In July 2024, the Diocese petitioned for cert a second time. The case sat on the docket for nearly a year. On June 5, the Court decide Catholic Charities Bureau. On June 9, the Court scheduled the Diocese petition for the June 12 conference. The Diocese urged the Court to summarily reverse in light of the Wisconsin case...
Today, nearly a year after the most recent cert petition was filed, and more than four years after the first petition was filed, the Court GVR'd the case in light of Catholic Charities Bureau.
And all because the government loves them some one-size-fits-nobody solutions which don't actually solve anything except how to expand government. Used to be, a century or two ago, that people paid their own medical bills. Of course, that meant the poor didn't get much medical help, but medical help was so primitive that they weren't missing much.
Then came the mutual aide societies, with their funny hats and secret handshakes. There's a good book on the subject, From Mutual Aid to the Welfare State, https://www.amazon.com/Mutual-Aid-Welfare-State-Fraternal-ebook/dp/B00ZVEH1EI. They hired doctors with a flat rate retainer for routine coverage, and cheaper rates for unusual coverage.
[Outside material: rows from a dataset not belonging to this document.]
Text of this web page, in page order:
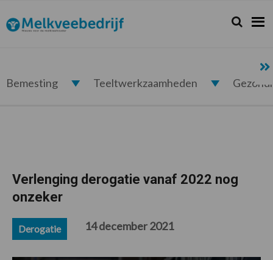
de
hoofdnavigatie
de
hoofd
de
eerste
de
voettekst
Melkveebedrijf.nl Zoeken...
Zoek
Bemesting Teeltwerkzaamheden
Verlenging derogatie vanaf 2022 nog
onzeker
Derogatie 14 december 2021
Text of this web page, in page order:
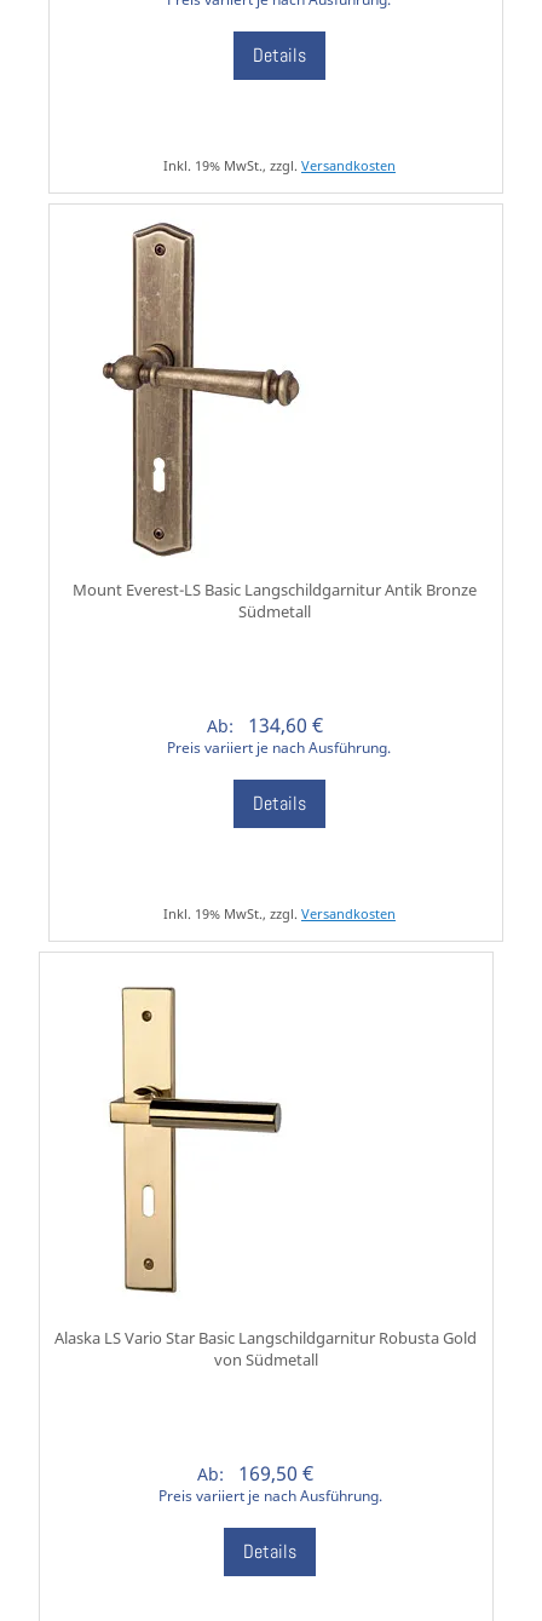
Details
Inkl. 19% MwSt., zzgl. Versandkosten
Mount Everest-LS Basic Langschildgarnitur Antik Bronze
Südmetall
Ab: 134,60 €
Preis variiert je nach Ausführung.
Details
Inkl. 19% MwSt., zzgl. Versandkosten
Alaska LS Vario Star Basic Langschildgarnitur Robusta Gold
von Südmetall
Ab: 169,50 €
Preis variiert je nach Ausführung.
Details
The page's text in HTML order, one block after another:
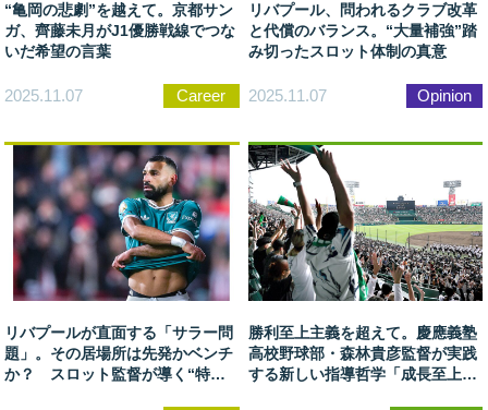
“亀岡の悲劇”を越えて。京都サン
ガ、齊藤未月がJ1優勝戦線でつな
いだ希望の言葉
2025.11.07 Career
リバプール、問われるクラブ改革
と代償のバランス。“大量補強”踏
み切ったスロット体制の真意
2025.11.07 Opinion
リバプールが直面する「サラー問
題」。その居場所は先発かベンチ
か？ スロット監督が導く“特別
勝利至上主義を超えて。慶應義塾
高校野球部・森林貴彦監督が実践
する新しい指導哲学「成長至上主
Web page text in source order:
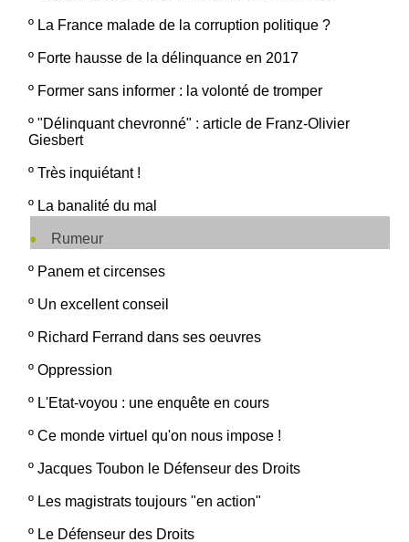
º La France malade de la corruption politique ?
º Forte hausse de la délinquance en 2017
º Former sans informer : la volonté de tromper
º "Délinquant chevronné" : article de Franz-Olivier
Giesbert
º Très inquiétant !
º La banalité du mal
Rumeur
º Panem et circenses
º Un excellent conseil
º Richard Ferrand dans ses oeuvres
º Oppression
º L'Etat-voyou : une enquête en cours
º Ce monde virtuel qu'on nous impose !
º Jacques Toubon le Défenseur des Droits
º Les magistrats toujours "en action"
º Le Défenseur des Droits
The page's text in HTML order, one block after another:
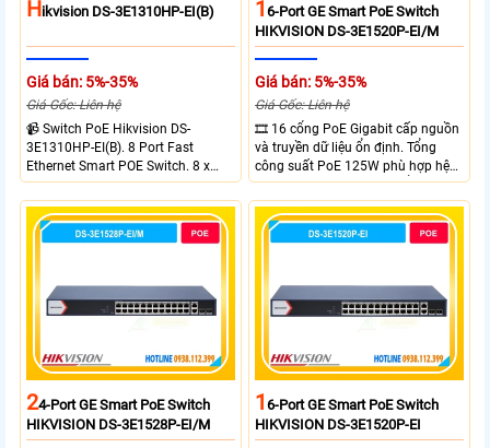
HIkvision DS-3E1310HP-EI(B)
Giá bán: 5%-35%
Giá Gốc: Liên hệ
📹 Switch PoE Hikvision DS-
3E1310HP-EI(B). 8 Port Fast
Ethernet Smart POE Switch. 8 x
10/100M PoE Ports, 2 x Gigabit
Uplink Ports.
16-Port GE Smart PoE Switch
HIKVISION DS-3E1520P-EI/M
Giá bán: 5%-35%
Giá Gốc: Liên hệ
🎞 16 cổng PoE Gigabit cấp nguồn
và truyền dữ liệu ổn định. Tổng
công suất PoE 125W phù hợp hệ
thống camera IP vừa. 2 cổng RJ45
Gigabit và 2 cổng quang SFP mở
rộng linh hoạt. Hỗ trợ truyền PoE
xa tối đa lên đến 300 mét.
24-Port GE Smart PoE Switch
HIKVISION DS-3E1528P-EI/M
16-Port GE Smart PoE Switch
HIKVISION DS-3E1520P-EI
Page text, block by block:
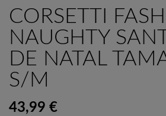
CORSETTI
NAUGHTY
DE NATAL
S/M
43,99 €
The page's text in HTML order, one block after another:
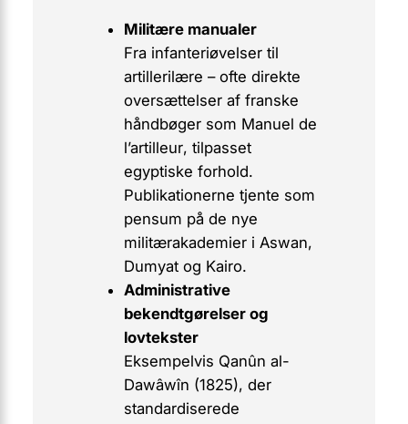
Militære manualer
Fra infanteriøvelser til
artillerilære – ofte direkte
oversættelser af franske
håndbøger som Manuel de
l’artilleur, tilpasset
egyptiske forhold.
Publikationerne tjente som
pensum på de nye
militærakademier i Aswan,
Dumyat og Kairo.
Administrative
bekendtgørelser og
lovtekster
Eksempelvis Qanûn al-
Dawâwîn (1825), der
standardiserede

Then came professional doctoring, the American Medical Association, and they hated those arrangements. Said it cheapened the profession, having doctors work cheap. Got the states to require doctors be certified according to AMA diktat, and that was the end of cheap medical coverage.
Then came WW II and its wage controls in the face of higher demand for military industrial workers, so employers hit upon the clever idea of offering non-wage benefits, like medical coverage. The government knew its wage controls weren't working, they knew the employers were thumbing their noses at the spirit of the law, patted them on the back, and said, You Go! and recognized the insurance as a tax write-off to the employer, not taxable income to the workers. Thus was born medical insurance tied to employment, and the tax system encouraged expanding it to cover routine physical exams, regular dental cleaning, and other predictable care which is not what insurance is meant for.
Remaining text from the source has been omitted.